The quadrupole movers (QM) must provide a path length of 3 mm in two different axes with sub-micrometre repeatability and support the 75 kg of the electromagnets. That is, the movers or tables must have the capability to move to the same position several times with a minimum deviation of less than one micrometre (70 times smaller than the thickness of a human hair). These tables allow the position of the magnets to be adjusted with great repeatability, ensuring that the electron beam maintains its course without significant deviations.

‘This complex project showcases the success of the cooperation of the scientific community and the industrial sector, as well as the strength of the Spanish industrial fabric, which is well qualified to supply complex equipment for such demanding high technology sectors’.

Emilio Ramiro, Business Development Director of the Science Industry Division at ARQUIMEA, highlights: ‘ At ARQUIMEA we collaborate with scientists and researchers in the development and industrialisation of their technologies and projects, using our facilities, experience and engineering, manufacturing and testing capabilities, to create complex systems of high value for our society’.

Seven years after the inauguration of the European XFEL facility, ARQUIMEA and CIEMAT have once again collaborated with this research centre by manufacturing 14 new quadrupole movers. This equipment has the same configuration, design and operational capabilities that have worked successfully from the outset and will be part of the new undulators that the centre plans to install to increase experimental capabilities.

Successful cooperation between science and industry

In 2015, ARQUIMEA and CIEMAT manufactured and delivered 49 quadrupole movers to the European XFEL facility, which were installed at the facility and have been operating successfully since 2017. The accelerator has a total of 101 movers, plus these 14 new units.

ARQUIMEA was tasked with the manufacture, integration, testing and validation of the systems, as well as the CE marking, in close collaboration with CIEMAT as the institution responsible for the design. The company boasts a high level of expertise in the construction and assembly of complex systems and has been cooperating for decades with research centres and scientific facilities all over the world.

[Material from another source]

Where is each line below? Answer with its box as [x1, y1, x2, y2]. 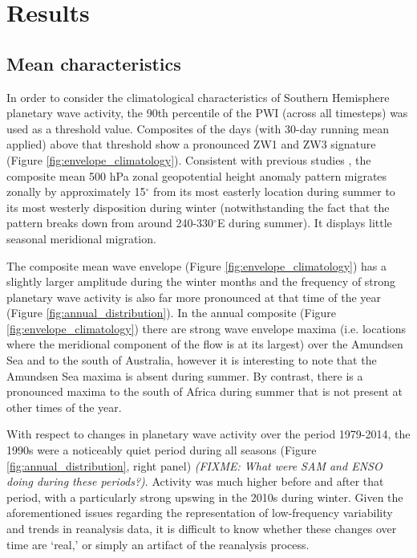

The equipment delivered were designed and manufactured according to the highest quality and safety standards required by the European XFEL. Few companies have the capability to undertake mass production of this kind due to the high precision that such equipment demands.

The world’s most powerful X-ray facility

The European X-Ray Free-Electron Laser (European XFEL) is a scientific facility that was commissioned in 2017 in Schenefeld-Hamburg, Germany, and is capable of generating high-intensity X-ray flashes. Thanks to its extraordinary features, unique in the world, the facility is opening up completely new research opportunities for scientists and industrial users, from mapping atomic details of viruses, filming chemical reactions to studying processes deep inside planets.

The facility consists of a network of tunnels more than 3.4 km long. The accelerator consists of 128 two-metre tubes lined up in a row. The undulator array consists of 18 five-metre undulators aligned with 560 magnets.

The X-ray flashes generated at the facility have very special characteristics for three reasons: their pulses are extremely fast (27,000 times per second); they have a very pure monochromatic wavelength; and they are very powerful (their brightness is 1 billion times higher than that of the best conventional X-ray radiation sources). The electrons are guided and packed into a size of 50 microns, and the light produced can be focused on a spot as small as 11nm (11 millionths of a millimetre).